Data for review
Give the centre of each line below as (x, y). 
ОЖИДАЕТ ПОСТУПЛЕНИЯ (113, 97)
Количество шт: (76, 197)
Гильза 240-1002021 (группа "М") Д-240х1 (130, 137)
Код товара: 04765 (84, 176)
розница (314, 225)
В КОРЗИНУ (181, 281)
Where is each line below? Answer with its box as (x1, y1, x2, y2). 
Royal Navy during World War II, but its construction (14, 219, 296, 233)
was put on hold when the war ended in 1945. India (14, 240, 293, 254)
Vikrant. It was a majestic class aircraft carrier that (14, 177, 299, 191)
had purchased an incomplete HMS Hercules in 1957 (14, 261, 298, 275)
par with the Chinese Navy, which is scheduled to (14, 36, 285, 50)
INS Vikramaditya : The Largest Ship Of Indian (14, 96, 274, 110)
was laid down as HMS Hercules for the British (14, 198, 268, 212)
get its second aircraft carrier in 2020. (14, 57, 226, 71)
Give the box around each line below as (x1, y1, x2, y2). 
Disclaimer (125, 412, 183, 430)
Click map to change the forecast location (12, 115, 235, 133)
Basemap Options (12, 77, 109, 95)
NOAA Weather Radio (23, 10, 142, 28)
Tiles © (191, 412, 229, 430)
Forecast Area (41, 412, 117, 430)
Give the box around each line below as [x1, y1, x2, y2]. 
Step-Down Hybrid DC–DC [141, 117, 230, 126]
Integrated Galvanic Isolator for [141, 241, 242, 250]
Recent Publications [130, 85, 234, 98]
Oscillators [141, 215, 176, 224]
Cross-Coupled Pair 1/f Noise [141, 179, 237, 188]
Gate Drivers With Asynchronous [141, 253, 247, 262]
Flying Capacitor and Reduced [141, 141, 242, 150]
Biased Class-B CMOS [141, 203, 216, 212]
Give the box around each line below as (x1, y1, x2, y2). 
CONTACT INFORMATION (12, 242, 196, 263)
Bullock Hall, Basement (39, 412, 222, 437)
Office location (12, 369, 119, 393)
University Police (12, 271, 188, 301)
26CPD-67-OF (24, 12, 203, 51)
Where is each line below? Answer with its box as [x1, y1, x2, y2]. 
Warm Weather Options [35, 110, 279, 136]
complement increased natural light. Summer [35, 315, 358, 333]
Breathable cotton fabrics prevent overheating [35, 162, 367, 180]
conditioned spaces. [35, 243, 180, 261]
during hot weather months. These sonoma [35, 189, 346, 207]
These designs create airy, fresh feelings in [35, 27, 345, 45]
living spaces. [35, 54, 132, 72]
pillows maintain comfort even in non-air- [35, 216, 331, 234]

Activity
What are the lines, exactly as written above, from the line with "В КОРЗИНУ (181, 281)" to the line with "Disclaimer (125, 412, 183, 430)", both included? Output only those.

Answer for this exercise
В КОРЗИНУ (181, 281)
Where is each line below? Answer with its box as (x1, y1, x2, y2). 
Royal Navy during World War II, but its construction (14, 219, 296, 233)
was put on hold when the war ended in 1945. India (14, 240, 293, 254)
Vikrant. It was a majestic class aircraft carrier that (14, 177, 299, 191)
had purchased an incomplete HMS Hercules in 1957 (14, 261, 298, 275)
par with the Chinese Navy, which is scheduled to (14, 36, 285, 50)
INS Vikramaditya : The Largest Ship Of Indian (14, 96, 274, 110)
was laid down as HMS Hercules for the British (14, 198, 268, 212)
get its second aircraft carrier in 2020. (14, 57, 226, 71)
Give the box around each line below as (x1, y1, x2, y2). 
Disclaimer (125, 412, 183, 430)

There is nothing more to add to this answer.